Five days later I was walking to church. I passed the corner where I had been hit and stopped to look at my blood still stained on the pavement. I felt sadness for the young man who needed his next blast of crack so bad he had to do whatever it took to get the cash to get it. He hadn’t killed me that night because he was already so far gone on drugs that he couldn’t think straight. At least that’s what I thought.

I walked another half a block when I heard a voice.

“Hey! You that guy who got hit a few nights ago?”

I turned to see a middle-aged Hispanic man with a mustache sitting on his stairs. He rose and approached me.

“Uh, yeah. Who are you?”

“I was here that night. Do you realize you had four guys following you?” (I thought it had only been three.)

“No.”

“Yeah, man. I was out here with my friend when I saw you walk by. You didn’t see me. Then I saw those four guys walk by. I turned to my friend and said, ‘That boy’s about to get it.’ So, I stood up and started yelling, ‘Hey, you mother fuckers!’ and they had all this attention on them cause they knew people were looking so they all got nervous. Well, I looked over and saw one of them had gotten a ways ahead to you. I saw him hit you, so I ran inside to get my gun. I was going to shoot him, see? But, by the time I got back outside they were all gone and the lady down the street had already taken you in. I called the police and waited for them so I could tell them what happened and who to look for, but they never came. I waited for over an hour and they never came.”

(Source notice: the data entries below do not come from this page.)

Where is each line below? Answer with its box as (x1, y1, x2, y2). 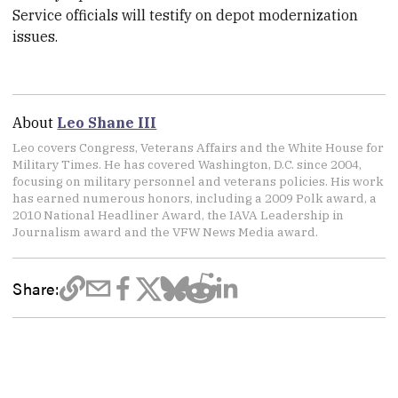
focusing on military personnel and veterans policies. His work (12, 173, 385, 190)
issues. (12, 27, 59, 45)
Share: (12, 276, 60, 300)
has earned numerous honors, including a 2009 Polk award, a (12, 190, 378, 207)
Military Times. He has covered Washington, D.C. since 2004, (12, 156, 362, 173)
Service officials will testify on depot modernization (12, 5, 359, 24)
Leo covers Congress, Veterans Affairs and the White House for (12, 139, 385, 156)
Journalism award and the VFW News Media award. (12, 224, 319, 241)
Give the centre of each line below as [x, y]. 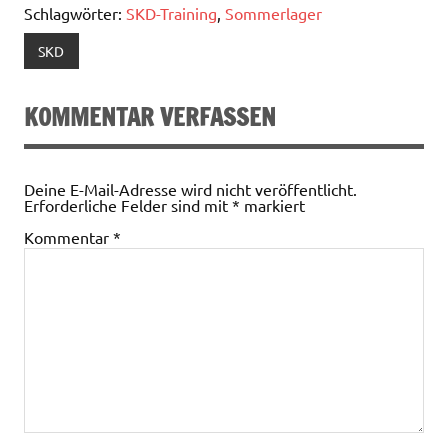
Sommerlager [273, 13]
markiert [272, 205]
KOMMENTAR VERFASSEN [150, 116]
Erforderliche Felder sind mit [128, 205]
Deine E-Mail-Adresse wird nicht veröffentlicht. [190, 189]
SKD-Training [171, 13]
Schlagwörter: [75, 13]
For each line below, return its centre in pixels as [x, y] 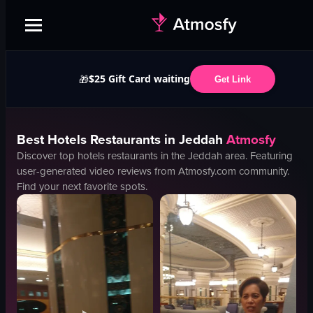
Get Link [232, 79]
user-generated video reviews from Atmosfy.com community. [153, 171]
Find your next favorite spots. [82, 187]
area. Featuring [257, 156]
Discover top [47, 156]
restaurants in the [146, 156]
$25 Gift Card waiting [139, 79]
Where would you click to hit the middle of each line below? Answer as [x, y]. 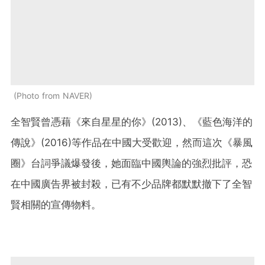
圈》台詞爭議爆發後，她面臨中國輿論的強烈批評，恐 [131, 163]
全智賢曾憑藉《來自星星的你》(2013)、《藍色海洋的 [132, 122]
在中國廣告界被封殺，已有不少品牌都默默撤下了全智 [131, 184]
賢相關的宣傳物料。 [56, 204]
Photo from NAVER [53, 95]
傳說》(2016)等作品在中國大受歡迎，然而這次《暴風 [132, 142]
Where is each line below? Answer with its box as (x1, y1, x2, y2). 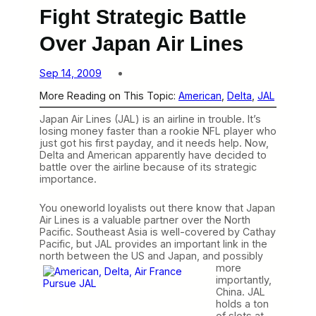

I didn’t know what to say. I can’t remember what I did say. Probably a cheap and mumbled version of, “Thank you.” Maybe I just stared at him hoping my eyes would say what my mouth couldn’t.

The bottom line: he saved my life. Without question, if all four of those men had caught me, and all four had already had their hands on some crack that night (which they almost definitely had), they would have killed me. They would have killed me. This man saved my life. God spared my life. How do I respond to something like this? I remember God’s mercy and try to live a life that reflects that gratefulness. I thank God for the stranger who cared enough to stop those men that night. Who cared enough to get involved in someone else’s business. Who valued the life a white boy who stuck out like a sore thumb enough to risk his own life.

I named the piano piece, “If Only I Could See A Little Further Ahead.”